If you ever compute bootstrapped targets yourself instead of delegating to a provided loss, make sure to apply the episodic mask. This is the same idea shown above and is the reason why stacking multiple episodes in a single batch is fine as long as done markers are respected. Below is a compact pattern for masking that mirrors the safe behavior.

def safe_dqn_targets(r_t, done_t, q_next_t, gamma):
    # r_t: [T] rewards
    # done_t: [T] {0,1} flags with 1 at terminal steps
    # q_next_t: [T] aligned Q(s_{t+1}) as in the previous example
    # gamma: scalar discount
    return r_t + gamma * (1.0 - done_t) * q_next_t
# Example reuse with the batch above
targets = safe_dqn_targets(rew, done, q_next_shift, gamma)

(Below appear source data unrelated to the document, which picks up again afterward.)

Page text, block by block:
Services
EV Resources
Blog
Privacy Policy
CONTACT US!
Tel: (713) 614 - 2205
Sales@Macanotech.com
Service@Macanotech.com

Sampling transitions vs trajectory slices

Replay buffers in this setup can draw single transitions or contiguous windows that do not cross terminals. When full or partial trajectories are required, a SliceSampler fits the job; it respects episode boundaries so that temporal computations remain local to each trajectory. The following conceptual helper demonstrates how one would enumerate in-episode windows without crossing terminals.

def windows_within_episodes(done_flags, window):
    idx = 0
    spans = []
    n = len(done_flags)
    while idx < n:
        # find episode segment [ep_start, ep_end], inclusive of terminal
        ep_start = idx
        while idx < n and done_flags[idx].item() == 0:
            idx += 1
        ep_end = idx  # terminal at ep_end
        # generate fixed-size windows fully inside [ep_start, ep_end]
        for s in range(ep_start, ep_end + 1):
            e = s + window
            if e - 1 > ep_end:
                break
            spans.append((s, e))
        idx += 1  # move past terminal
    return spans
# Example: all length-2 windows that never cross episode boundaries
spans = windows_within_episodes(done, window=2)
print(spans)

This mirrors what a trajectory-aware sampler does conceptually. In production you would rely on the built-in SliceSampler so the replay buffer returns contiguous temporal chunks from a single trajectory only.

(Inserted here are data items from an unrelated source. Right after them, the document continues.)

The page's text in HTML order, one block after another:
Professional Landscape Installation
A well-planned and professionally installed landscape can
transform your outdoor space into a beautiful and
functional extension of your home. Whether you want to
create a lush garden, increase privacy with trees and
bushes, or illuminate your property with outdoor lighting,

Related building blocks in TorchRL

SliceSampler is designed to sample slices of trajectories safely. Temporal objectives such as GAE illustrate how to operate on stacked trajectories while respecting done/terminated/truncated markers. There are also LLM collectors that can yield full trajectories only, and that capability could be generalized to other collectors.

Why this matters

When using RNNs or any temporally aware model in reinforcement learning, clarity about episode boundaries is essential. Misaligned targets near terminals and windows that cross episodes can silently degrade learning. Correct masking and boundary-aware sampling ensure that stacked batches remain efficient while preserving the integrity of each trajectory.

Takeaways

Stitched batches from collectors are safe to feed into TorchRL objectives because done/terminated/truncated markers prevent cross-episode leakage. DQNLoss workflows write data into a replay buffer and then sample individual steps or within-episode slices, and with a SliceSampler you stay inside a single trajectory. If you implement any bootstrapped target by hand, apply the episodic mask so no computation crosses terminal steps. That is enough to enjoy the efficiency of large batched training without mixing trajectories.